Soft attention is a significant development in neural nets that change them from purely vector transformation machines to architectures that can operate on different data structures.
Soft Attention can be used in a layer to dynamically select which vectors from the previous layer to use to compute outputs.
The problem of determining whether a continuation is compatible with a video can be approached with latent variable models that assign an energy function to examples of a video and a proposed continuation. To represent the way Y depends on X, a deep neural net is trained to give low energy to values Y that are compatible with X.
In contrastive learning, the key difficulty is how to pick good negative samples. In a real-valued high-dimensional space, the best samples are those that have high energy but currently have low energy. Generative Adversarial Networks train a generative neural net to produce contrastive samples by applying a set of training rules.
Humans and animals seem to learn vast amounts of background knowledge by observation alone.

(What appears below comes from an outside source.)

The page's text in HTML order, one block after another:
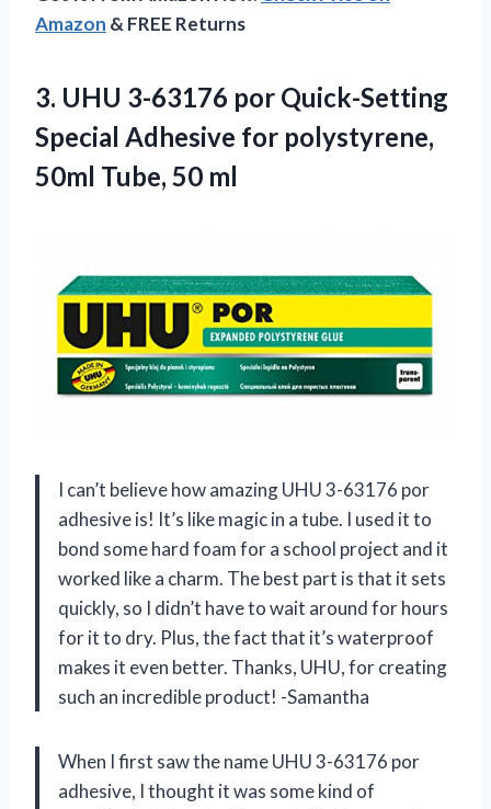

In supervised learning, a label conveys only a few bits of information about the world, whereas in model-free reinforcement learning, a reward conveys many bits. Self-supervised learning is a reconstruction that can predict masked or corrupted portions of the data. Supervised learning requires too much data and model-free reinforcement learning requires many trials. Deep learning is more successful at perception tasks than system 2 tasks that require deliberate sequences of steps.
Machine learning systems tend to be slower on the field than in the lab, since the distribution of test cases is not the same as the distribution of training examples.

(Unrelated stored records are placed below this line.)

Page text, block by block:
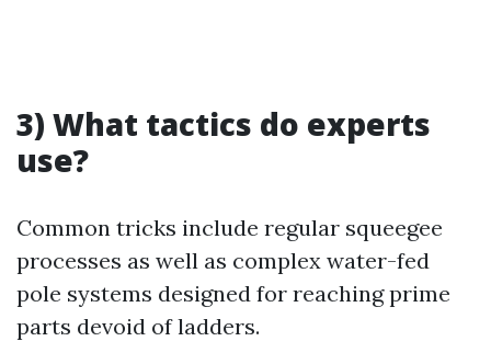
3) What tactics do experts
use?
Common tricks include regular squeegee
processes as well as complex water-fed
pole systems designed for reaching prime
parts devoid of ladders.

When learning a new task, supervised reinforcement learning systems require many examples. In model-free reinforcement learning, a neural network can train itself to interpret novel combinations of existing concepts. Using contrastive learning, a neural network can be trained to produce similar output vectors for crops from the same image, but dissimilar output vectors for crops from different images.
Recent papers have produced promising results in visual feature learning using convolutional neural networks. The hidden activity vector of one of the higher-level layers of the network is used as input to a linear classifier trained in a supervised manner.

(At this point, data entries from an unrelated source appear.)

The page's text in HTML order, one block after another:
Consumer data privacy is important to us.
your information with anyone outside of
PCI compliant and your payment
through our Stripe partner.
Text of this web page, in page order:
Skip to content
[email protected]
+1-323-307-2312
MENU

In the Variational Auto-Encoder, the latent code is packed into a larger sphere, and the information capacity of the latent code is limited by how many noisy spheres fit inside the sphere. The noise repels each other, and the system minimizes a free energy.
Deep learning systems are improving as their parameters are added. The language model GPT-318 with 175 billion parameters generates noticeably better text than GPT-2 with 1.5 billion parameters.
We can apply pieces of our knowledge in new ways to achieve higher-level cognition, such as driving in a city with unusual traffic rules, or even driving on the moon, and further improve them with practice.
System 1 processing abilities may allow us to guide search and planning at the higher (system 2) level.
Machine learning relies on inductive biases to encourage learning. How can we design deep learning architectures which incorporate such biases?
Young children can discover causal dependencies in the world. Neural networks can be trained by maximizing out-of-distribution generalizations.
The symbolic AI research program from the 20th century aimed at achieving system 2 abilities. We would like to design neural networks which can do these things while working with real-valued vectors. Recent studies help us to understand how different neural net architectures fare in terms of this ability to generalize.
Neuroscience suggests that groups of neurons (hyper-columns) are tightly connected and that they can send a vector of values (like pose information, in capsules architectures) to other neurons (like a transformer-like architecture). Most neural nets only have two timescales for adaptation: slowly adapting weights and rapidly changing input. Fast weights introduce a high-capacity short-term memory.